8. Mini Project: Spectral Analysis of a Graph

# --- Mini Project: Eigenvalues of an adjacency matrix ---
# Problem: The eigenvalues of a graph's adjacency matrix encode its structure.
#          The largest eigenvalue relates to connectivity; the second-smallest
#          Laplacian eigenvalue reveals cluster structure.
# Task: Build a small graph, compute its Laplacian, find eigenvalues,
#       and use them to detect clusters.

import numpy as np
import matplotlib.pyplot as plt
plt.style.use('seaborn-v0_8-whitegrid')

# Adjacency matrix: two clusters (nodes 0-2 and 3-5) with a weak bridge
n = 6
A_adj = np.zeros((n, n))

# Dense connections within clusters
for i in range(3):
    for j in range(i+1, 3):
        A_adj[i, j] = A_adj[j, i] = 1
for i in range(3, 6):
    for j in range(i+1, 6):
        A_adj[i, j] = A_adj[j, i] = 1

# Weak bridge between clusters
A_adj[2, 3] = A_adj[3, 2] = 0.1  # TODO: try 0, 0.5, 1.0

# Laplacian: L = D - A where D = degree matrix
D = np.diag(A_adj.sum(axis=1))
L = D - A_adj

eigvals, eigvecs = np.linalg.eigh(L)  # eigh for symmetric

print("Laplacian eigenvalues:")
for i, ev in enumerate(eigvals):
    print(f"  λ{i} = {ev:.4f}")

# The Fiedler vector: eigenvector of second-smallest eigenvalue
fiedler_vec = eigvecs[:, 1]

fig, axes = plt.subplots(1, 2, figsize=(12, 4))
axes[0].bar(range(n), fiedler_vec, color=['steelblue' if f > 0 else 'tomato' for f in fiedler_vec])
axes[0].axhline(0, color='black', lw=0.8)
axes[0].set_xlabel('Node')
axes[0].set_ylabel('Fiedler vector value')
axes[0].set_title('Fiedler vector: positive=cluster A, negative=cluster B')

axes[1].bar(range(n), eigvals, color='steelblue')
axes[1].set_xlabel('Eigenvalue index')
axes[1].set_ylabel('λ')
axes[1].set_title('Laplacian spectrum')

plt.tight_layout()
plt.show()
print(f"\nFiedler value (λ1={eigvals[1]:.4f}): connectivity measure")
print("Signs of Fiedler vector indicate cluster membership:")
print(['+' if f > 0 else '-' for f in fiedler_vec])
Laplacian eigenvalues:
  λ0 = -0.0000
  λ1 = 0.0638
  λ2 = 3.0000
  λ3 = 3.0000
  λ4 = 3.0000
  λ5 = 3.1362
<Figure size 1200x400 with 2 Axes>

Fiedler value (λ1=0.0638): connectivity measure
Signs of Fiedler vector indicate cluster membership:
['+', '+', '+', '-', '-', '-']

9. Chapter Summary & Connections

  • For n > 4, eigenvalues cannot be computed algebraically — iterative numerical methods are required.
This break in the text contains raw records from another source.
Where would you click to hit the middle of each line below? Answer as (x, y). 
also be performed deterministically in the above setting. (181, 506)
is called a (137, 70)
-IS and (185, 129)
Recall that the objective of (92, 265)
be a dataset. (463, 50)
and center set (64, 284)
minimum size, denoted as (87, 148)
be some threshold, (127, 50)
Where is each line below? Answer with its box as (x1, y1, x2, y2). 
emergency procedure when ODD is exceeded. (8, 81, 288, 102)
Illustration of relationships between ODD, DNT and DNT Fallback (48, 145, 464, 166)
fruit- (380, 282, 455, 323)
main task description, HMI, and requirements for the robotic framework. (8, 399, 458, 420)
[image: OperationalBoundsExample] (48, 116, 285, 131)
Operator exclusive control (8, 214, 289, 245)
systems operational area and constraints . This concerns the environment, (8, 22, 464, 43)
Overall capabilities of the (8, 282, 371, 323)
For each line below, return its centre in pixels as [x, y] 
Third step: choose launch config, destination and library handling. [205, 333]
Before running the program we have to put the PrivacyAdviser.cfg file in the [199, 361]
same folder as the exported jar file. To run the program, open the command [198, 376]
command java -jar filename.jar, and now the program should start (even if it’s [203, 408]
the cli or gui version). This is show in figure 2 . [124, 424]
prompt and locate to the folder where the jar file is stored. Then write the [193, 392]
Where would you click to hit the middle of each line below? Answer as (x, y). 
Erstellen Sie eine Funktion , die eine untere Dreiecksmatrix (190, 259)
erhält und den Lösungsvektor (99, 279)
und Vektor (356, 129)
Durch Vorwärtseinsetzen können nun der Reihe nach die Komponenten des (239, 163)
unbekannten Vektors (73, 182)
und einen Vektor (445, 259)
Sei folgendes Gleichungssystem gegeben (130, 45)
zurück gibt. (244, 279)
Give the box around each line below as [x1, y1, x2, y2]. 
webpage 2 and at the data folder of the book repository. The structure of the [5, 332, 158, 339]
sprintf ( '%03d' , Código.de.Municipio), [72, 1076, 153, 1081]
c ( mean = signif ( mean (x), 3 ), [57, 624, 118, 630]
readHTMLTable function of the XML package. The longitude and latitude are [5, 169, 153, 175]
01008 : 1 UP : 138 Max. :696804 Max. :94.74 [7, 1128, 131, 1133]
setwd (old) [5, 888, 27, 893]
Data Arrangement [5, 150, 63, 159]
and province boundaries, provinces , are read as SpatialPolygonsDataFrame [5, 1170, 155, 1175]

  • Power iteration finds the dominant eigenpair; it converges at rate |λ₂/λ₁|ᵏ.

  • The QR algorithm finds all eigenvalues by iteratively triangularizing the matrix via similarity transforms.

  • Condition number determines eigenvalue sensitivity to matrix perturbations.

  • Graph Laplacian eigenvalues encode connectivity structure — foundational to spectral clustering.

Backward: Power iteration was previewed in ch169’s mini project. QR decomposition appeared in ch162 (Matrix Factorization).

Forward:

  • ch172 (Diagonalization): using eigenvectors to decompose A = VΛV⁻¹

  • ch173 (SVD): extends eigendecomposition to non-square matrices using singular vectors

  • ch191 (Graph Embedding): spectral methods for embedding graphs in low-dimensional spaces

Going deeper: LAPACK’s dsyev (symmetric) and dgeev (general) routines are what NumPy calls. They use the Francis double-shift QR algorithm for fast convergence.